### What the exercise asks
Give the records again, every one, exactly.

[Dataset records]
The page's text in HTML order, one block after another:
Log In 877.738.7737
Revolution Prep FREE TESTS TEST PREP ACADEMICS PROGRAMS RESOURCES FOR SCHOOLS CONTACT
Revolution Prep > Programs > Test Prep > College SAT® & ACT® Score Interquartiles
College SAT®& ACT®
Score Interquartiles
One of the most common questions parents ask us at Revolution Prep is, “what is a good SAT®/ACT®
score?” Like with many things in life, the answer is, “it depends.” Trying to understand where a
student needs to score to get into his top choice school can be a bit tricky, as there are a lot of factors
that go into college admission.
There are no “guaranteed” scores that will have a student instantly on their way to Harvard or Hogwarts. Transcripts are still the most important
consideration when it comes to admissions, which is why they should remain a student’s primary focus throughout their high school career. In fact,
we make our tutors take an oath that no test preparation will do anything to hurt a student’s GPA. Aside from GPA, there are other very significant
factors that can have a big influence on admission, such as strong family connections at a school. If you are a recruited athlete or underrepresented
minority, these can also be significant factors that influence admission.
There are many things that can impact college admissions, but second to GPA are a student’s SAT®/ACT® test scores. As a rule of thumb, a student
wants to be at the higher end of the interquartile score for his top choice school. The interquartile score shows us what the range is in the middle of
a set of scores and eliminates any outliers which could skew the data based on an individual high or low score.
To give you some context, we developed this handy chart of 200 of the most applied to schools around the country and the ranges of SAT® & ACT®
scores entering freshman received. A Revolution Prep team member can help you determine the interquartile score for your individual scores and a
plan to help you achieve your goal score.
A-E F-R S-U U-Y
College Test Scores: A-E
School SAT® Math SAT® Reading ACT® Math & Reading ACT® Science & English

### Task output
The page's text in HTML order, one block after another:
Log In 877.738.7737
Revolution Prep FREE TESTS TEST PREP ACADEMICS PROGRAMS RESOURCES FOR SCHOOLS CONTACT
Revolution Prep > Programs > Test Prep > College SAT® & ACT® Score Interquartiles
College SAT®& ACT®
Score Interquartiles
One of the most common questions parents ask us at Revolution Prep is, “what is a good SAT®/ACT®
score?” Like with many things in life, the answer is, “it depends.” Trying to understand where a
student needs to score to get into his top choice school can be a bit tricky, as there are a lot of factors
that go into college admission.
There are no “guaranteed” scores that will have a student instantly on their way to Harvard or Hogwarts. Transcripts are still the most important
consideration when it comes to admissions, which is why they should remain a student’s primary focus throughout their high school career. In fact,
we make our tutors take an oath that no test preparation will do anything to hurt a student’s GPA. Aside from GPA, there are other very significant
factors that can have a big influence on admission, such as strong family connections at a school. If you are a recruited athlete or underrepresented
minority, these can also be significant factors that influence admission.
There are many things that can impact college admissions, but second to GPA are a student’s SAT®/ACT® test scores. As a rule of thumb, a student
wants to be at the higher end of the interquartile score for his top choice school. The interquartile score shows us what the range is in the middle of
a set of scores and eliminates any outliers which could skew the data based on an individual high or low score.
To give you some context, we developed this handy chart of 200 of the most applied to schools around the country and the ranges of SAT® & ACT®
scores entering freshman received. A Revolution Prep team member can help you determine the interquartile score for your individual scores and a
plan to help you achieve your goal score.
A-E F-R S-U U-Y
College Test Scores: A-E
School SAT® Math SAT® Reading ACT® Math & Reading ACT® Science & English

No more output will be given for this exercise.